The task
Keep the wording of each record exactly the same when you repeat it, and leave out pictures.

Stored items from a collection
━━━━
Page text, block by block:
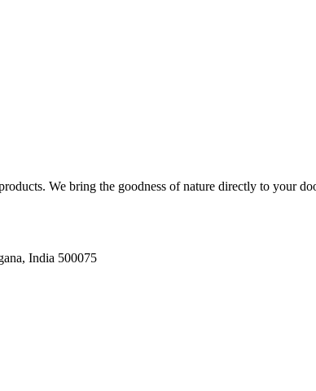
We bring the goodness of nature directly to your
India 500075
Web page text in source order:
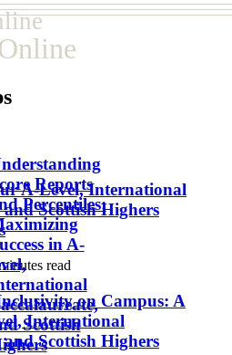
A-Level, International
and Scottish Highers
read
on Campus: A
International
and Scottish Highers
Reports
Percentiles:
in A-
Scottish
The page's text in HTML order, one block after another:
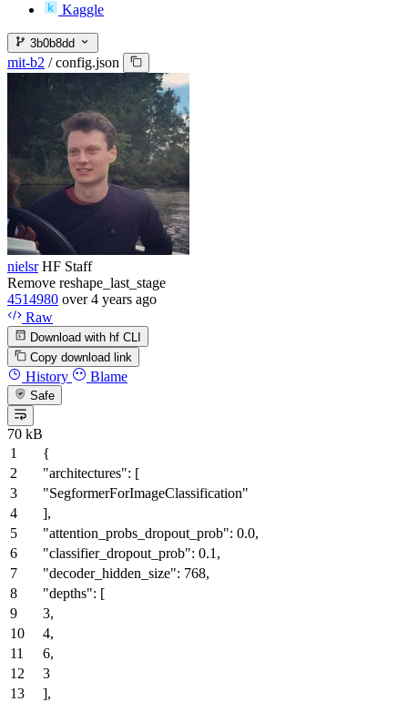
Kaggle
3b0b8dd
mit-b2 / config.json
nielsr HF Staff
Remove reshape_last_stage
4514980 over 4 years ago
Raw
Download with hf CLI
Copy download link
History Blame
Safe
70 kB
{
"architectures": [
"SegformerForImageClassification"
],
"attention_probs_dropout_prob": 0.0,
"classifier_dropout_prob": 0.1 ,
"decoder_hidden_size": 768,
"depths": [
3,
4,
6,
3
],
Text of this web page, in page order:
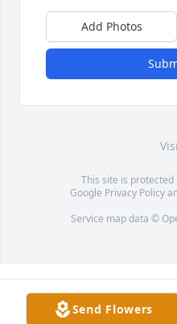
Add Photos
This site is protected
Google Privacy Policy
Service map data ©
Send Flowers
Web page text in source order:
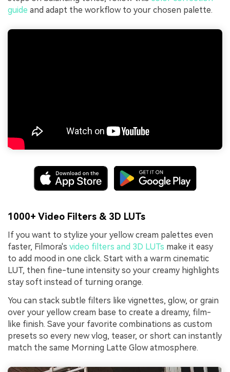
guide and adapt the workflow to your chosen palette.
1000+ Video Filters & 3D LUTs
If you want to stylize your yellow cream palettes even
faster, Filmora's video filters and 3D LUTs make it easy
to add mood in one click. Start with a warm cinematic
LUT, then fine-tune intensity so your creamy highlights
stay soft instead of turning orange.
You can stack subtle filters like vignettes, glow, or grain
over your yellow cream base to create a dreamy, film-
like finish. Save your favorite combinations as custom
presets so every new vlog, teaser, or short can instantly
match the same Morning Latte Glow atmosphere.
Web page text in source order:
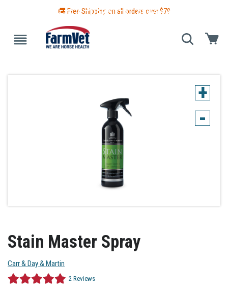
🚚 Free Shipping on all orders over $79
BLANKETS & TURNOUTS GROOMING
+
-
Stain Master Spray
Carr & Day & Martin
2 Reviews
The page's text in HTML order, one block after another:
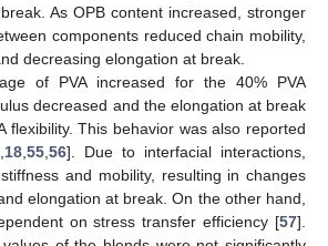
As OPB content increased, stronger
components reduced chain mobility,
decreasing elongation at break.
of PVA increased for the 40% PVA
decreased and the elongation at break
flexibility. This behavior was also reported
18 55 56]. Due to interfacial interactions,
and mobility, resulting in changes
elongation at break. On the other hand,
on stress transfer efficiency [57].
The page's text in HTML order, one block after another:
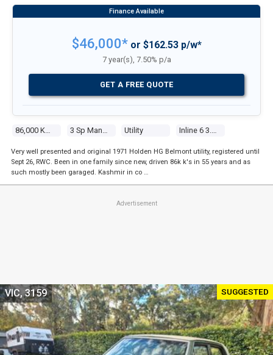
Utility
$46,000*or $162.53 p/w*
7 year(s), 7.50% p/a
GET A FREE QUOTE
Very well presented and original 1971 Holden HG Belmont utility, registered until
Sept 26, RWC. Been in one family since new, driven 86k k's in 55 years and as
such mostly been garaged. Kashmir in co …
Advertisement
SUGGESTED
VIC, 3159
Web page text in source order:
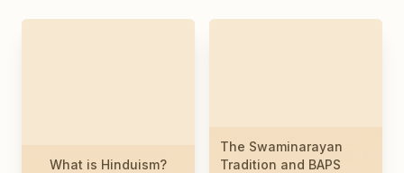
What is Hinduism?
The Swaminarayan
Tradition and BAPS
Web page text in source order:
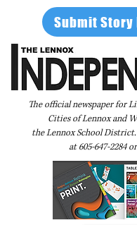
Submit Story
The official newspaper for
Cities of Lennox and
the Lennox School
at605-647-2284or
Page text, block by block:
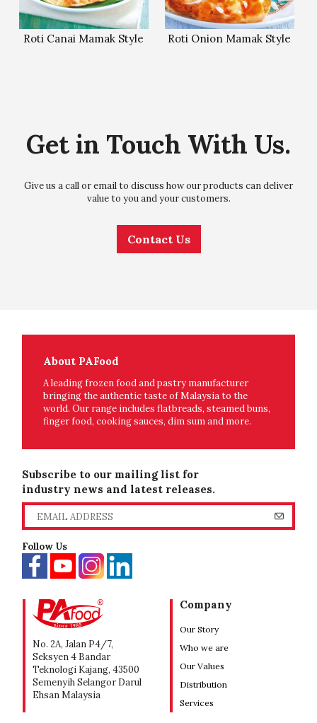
━━━━
Exercise output
Page text, block by block:
We bring the goodness of nature directly to your
India 500075
Web page text in source order:
A-Level, International
and Scottish Highers
read
on Campus: A
International
and Scottish Highers
Reports
Percentiles:
in A-
Scottish
The page's text in HTML order, one block after another:
Kaggle
3b0b8dd
mit-b2 / config.json
nielsr HF Staff
Remove reshape_last_stage
4514980 over 4 years ago
Raw
Download with hf CLI
Copy download link
History Blame
Safe
70 kB
{
"architectures": [
"SegformerForImageClassification"
],
"attention_probs_dropout_prob": 0.0,
"classifier_dropout_prob": 0.1 ,
"decoder_hidden_size": 768,
"depths": [
3,
4,
6,
3
],
Text of this web page, in page order:
Add Photos
This site is protected
Google Privacy Policy
Service map data ©
Send Flowers
Web page text in source order:
guide and adapt the workflow to your chosen palette.
1000+ Video Filters & 3D LUTs
If you want to stylize your yellow cream palettes even
faster, Filmora's video filters and 3D LUTs make it easy
to add mood in one click. Start with a warm cinematic
LUT, then fine-tune intensity so your creamy highlights
stay soft instead of turning orange.
You can stack subtle filters like vignettes, glow, or grain
over your yellow cream base to create a dreamy, film-
like finish. Save your favorite combinations as custom
presets so every new vlog, teaser, or short can instantly
match the same Morning Latte Glow atmosphere.
Web page text in source order:
🚚 Free Shipping on all orders over $79
BLANKETS & TURNOUTS GROOMING
+
-
Stain Master Spray
Carr & Day & Martin
2 Reviews
The page's text in HTML order, one block after another:
As OPB content increased, stronger
components reduced chain mobility,
decreasing elongation at break.
of PVA increased for the 40% PVA
decreased and the elongation at break
flexibility. This behavior was also reported
18 55 56]. Due to interfacial interactions,
and mobility, resulting in changes
elongation at break. On the other hand,
on stress transfer efficiency [57].
The page's text in HTML order, one block after another:
Utility
$46,000*or $162.53 p/w*
7 year(s), 7.50% p/a
GET A FREE QUOTE
Very well presented and original 1971 Holden HG Belmont utility, registered until
Sept 26, RWC. Been in one family since new, driven 86k k's in 55 years and as
such mostly been garaged. Kashmir in co …
Advertisement
SUGGESTED
VIC, 3159
Web page text in source order:
What is Hinduism?
The Swaminarayan
Tradition and BAPS
Web page text in source order:
Submit Story
The official newspaper for
Cities of Lennox and
the Lennox School
at605-647-2284or
Page text, block by block:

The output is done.